1. Mathematical Foundations and Core Diffusion Processes

All-atom diffusion models are built upon discrete or continuous-time Markov chains that operate directly on atomic variables:

• Atomic positions: $\mathbf{X}_t \in \mathbb{R}^{N\times3}$ or fractional coordinates ($F_t \in [0,1)^{N\times3}$), typically corrupted by additive Gaussian noise in the forward process: $$q(x_t|x_{t-1}) = \mathcal{N}(x_t; \sqrt{1-\beta_t}x_{t-1}, \beta_t I)$$, or by SDEs in the continuous-time limit: $dx_t = f(x_t,t)dt + g(t)dW_t$.
• Atom types: $A_t \in \{0,1,\dots,T\}^N$ or similar, modeled by categorical noise kernels (discrete D3PM) or continuous-time Markov processes toward masking states.
• Lattice/cell parameters: $L \in \mathbb{R}^{3\times3}$ for periodic materials/crystals; often denoised with equivariant Gaussian DDPMs (Okhotin et al., 18 Nov 2025), or omitted via lattice-free protocols (Jin et al., 7 Dec 2025).

Reverse (generative) steps are parameterized by neural modules that predict means or scores for extracting structure from noise. Loss objectives combine denoising score matching for coordinates, cross-entropy or KL for types, and, in crystal models, masking-based losses to handle variable atom count (mirage atoms in MiAD).

In molecular settings, the joint noising of atomic species and geometry enables a two-phase inference regime: high-noise exploration selects atomic identities, low-noise relaxation refines geometries toward low-energy conformations (EDM) (Rothchild et al., 2023).

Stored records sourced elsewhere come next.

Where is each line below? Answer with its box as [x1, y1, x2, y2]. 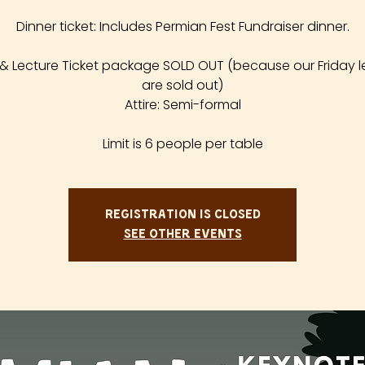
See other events [123, 228, 242, 242]
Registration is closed [104, 209, 261, 222]
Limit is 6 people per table [102, 134, 263, 154]
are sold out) [142, 76, 223, 95]
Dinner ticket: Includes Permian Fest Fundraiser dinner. [15, 17, 350, 37]
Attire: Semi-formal [124, 95, 241, 115]
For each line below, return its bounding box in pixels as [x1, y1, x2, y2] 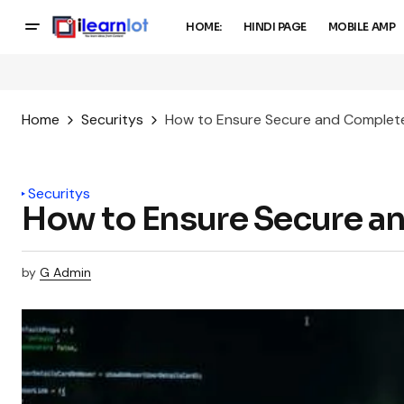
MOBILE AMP [327, 20, 396, 34]
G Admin [40, 264, 91, 281]
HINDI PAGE [243, 20, 307, 34]
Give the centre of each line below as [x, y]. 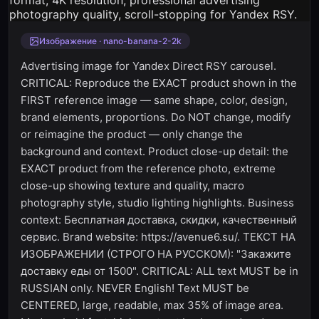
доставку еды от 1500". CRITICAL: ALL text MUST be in [159, 271]
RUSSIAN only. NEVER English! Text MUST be [135, 288]
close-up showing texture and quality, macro [132, 185]
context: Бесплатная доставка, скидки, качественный [159, 220]
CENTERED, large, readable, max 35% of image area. [152, 305]
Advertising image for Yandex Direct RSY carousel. [148, 66]
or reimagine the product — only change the [132, 134]
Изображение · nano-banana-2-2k [110, 41]
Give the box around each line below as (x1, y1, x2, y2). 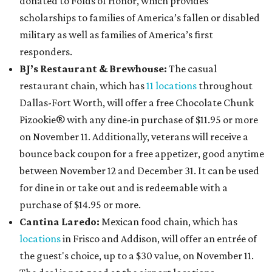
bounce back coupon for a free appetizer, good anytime (19, 148, 264, 160)
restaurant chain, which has (19, 80, 146, 92)
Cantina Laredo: (19, 216, 100, 228)
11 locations (146, 80, 197, 92)
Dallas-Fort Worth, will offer (19, 97, 147, 109)
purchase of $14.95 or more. (19, 199, 141, 211)
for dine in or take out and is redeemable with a (19, 182, 228, 194)
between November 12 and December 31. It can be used (19, 165, 259, 177)
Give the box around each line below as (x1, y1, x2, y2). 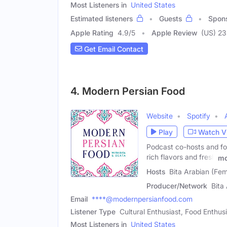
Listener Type (70, 207, 116, 216)
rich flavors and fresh (146, 153, 216, 162)
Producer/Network (146, 181, 207, 191)
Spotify (187, 111, 210, 121)
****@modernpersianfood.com (92, 195, 193, 204)
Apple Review (152, 28, 197, 37)
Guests (159, 14, 182, 23)
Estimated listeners (70, 14, 133, 23)
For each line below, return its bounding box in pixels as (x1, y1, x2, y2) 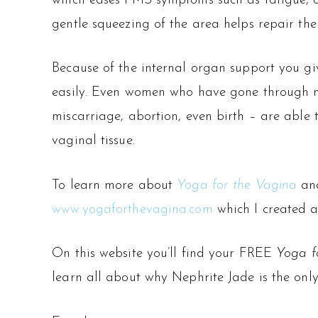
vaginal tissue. (52, 134, 135, 148)
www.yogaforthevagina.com (52, 202, 213, 216)
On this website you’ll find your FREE (52, 247, 277, 261)
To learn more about (52, 178, 177, 192)
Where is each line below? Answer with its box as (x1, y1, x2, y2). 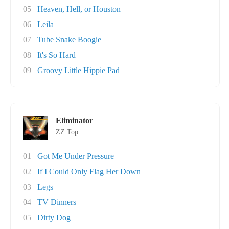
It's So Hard (37, 51, 76, 59)
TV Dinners (37, 198, 76, 207)
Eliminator (56, 116, 93, 125)
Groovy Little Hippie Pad (37, 66, 120, 75)
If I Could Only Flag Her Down (37, 167, 141, 176)
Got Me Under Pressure (37, 152, 114, 161)
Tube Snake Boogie (37, 35, 101, 44)
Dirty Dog (37, 213, 71, 222)
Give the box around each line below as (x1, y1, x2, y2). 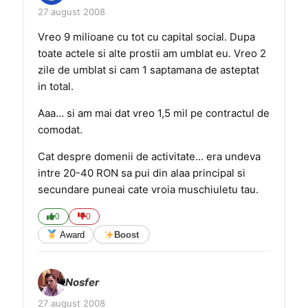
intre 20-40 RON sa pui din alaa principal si (38, 166, 245, 179)
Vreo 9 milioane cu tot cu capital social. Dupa (38, 30, 255, 43)
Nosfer (65, 276, 99, 289)
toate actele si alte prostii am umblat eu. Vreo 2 (38, 47, 266, 60)
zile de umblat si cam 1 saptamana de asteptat (38, 63, 259, 76)
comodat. (38, 123, 82, 136)
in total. (38, 80, 74, 93)
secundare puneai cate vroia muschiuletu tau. (38, 183, 258, 196)
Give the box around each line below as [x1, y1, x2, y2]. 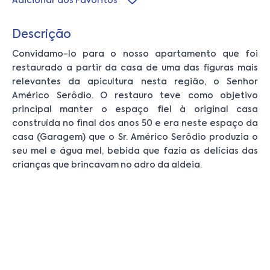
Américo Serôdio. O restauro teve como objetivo [12, 91, 258, 100]
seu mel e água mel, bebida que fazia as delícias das [12, 146, 258, 155]
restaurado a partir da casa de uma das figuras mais [12, 63, 258, 72]
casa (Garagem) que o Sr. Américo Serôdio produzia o [12, 133, 258, 142]
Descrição [12, 28, 71, 40]
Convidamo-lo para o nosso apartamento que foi [12, 49, 258, 58]
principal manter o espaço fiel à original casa [12, 105, 258, 114]
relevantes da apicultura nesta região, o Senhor [12, 77, 258, 86]
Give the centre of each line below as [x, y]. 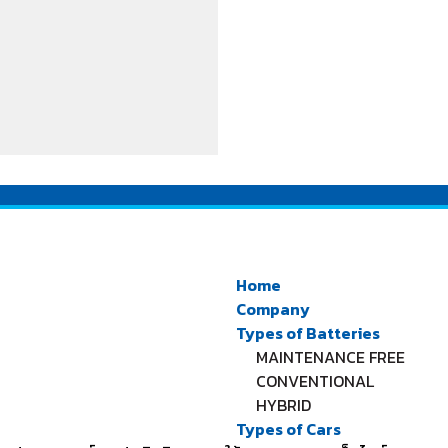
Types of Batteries [308, 333]
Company [273, 309]
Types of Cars [288, 429]
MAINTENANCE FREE [330, 357]
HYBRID [283, 405]
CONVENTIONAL [315, 381]
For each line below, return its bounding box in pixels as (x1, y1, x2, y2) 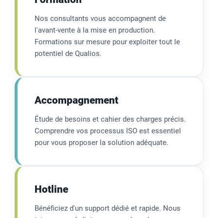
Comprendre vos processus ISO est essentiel (35, 126, 181, 135)
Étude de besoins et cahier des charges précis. (35, 114, 186, 124)
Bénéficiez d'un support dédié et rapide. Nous (35, 203, 181, 213)
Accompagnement (35, 94, 118, 106)
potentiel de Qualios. (35, 49, 102, 58)
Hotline (35, 183, 68, 195)
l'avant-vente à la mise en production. (35, 25, 155, 35)
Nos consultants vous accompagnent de (35, 14, 166, 23)
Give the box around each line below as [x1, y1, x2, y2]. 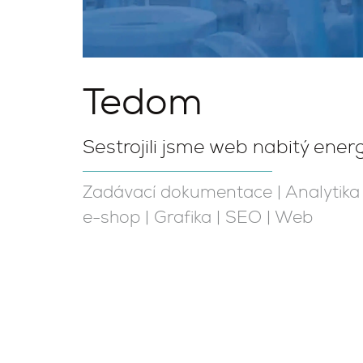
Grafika [154, 207, 211, 229]
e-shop [83, 207, 140, 229]
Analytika [285, 182, 360, 204]
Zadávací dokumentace [83, 182, 272, 204]

2. Model Variants and Architectural Strategies

Recent models introduce architectural innovations tailored to unique challenges in atomistic modeling:

• Mirage Infusion (MiAD): Permits the dynamic creation and annihilation of atoms during sampling via a learned 'mirage' state (type 0), enabling size-adaptive generation of crystals. This adoption of categorical diffusion for atom types substantially surpasses fixed-size models by increasing S.U.N. rates by up to $\times$2.5 (Okhotin et al., 18 Nov 2025).
• Voxel-based Grand Canonical DPMs: Use continuous occupancy fields on 3D grids rather than point clouds, sidestepping fixed-N constraints and capturing creation/annihilation of atoms naturally. A 3D U-Net denoises the voxel field, which is decoded via 3D CNN heads into atomic positions (Lei et al., 28 Aug 2024).
• Latent Diffusion and Transformers (ADiT): Autoencodes atoms, coordinates, and cell features into shared latent vectors, enabling a unified transformer-based flow-matching denoiser for both molecules and crystals (Joshi et al., 5 Mar 2025).
• Equivariant GNNs and Neural Backbones: Architectures enforce permutation, $O(3)$, lattice, and periodic equivariance via message-passing networks, canonical frame alignment, or data augmentation, as in CSPNet (MiAD) and Pairformer (OXtal) (Okhotin et al., 18 Nov 2025, Jin et al., 7 Dec 2025).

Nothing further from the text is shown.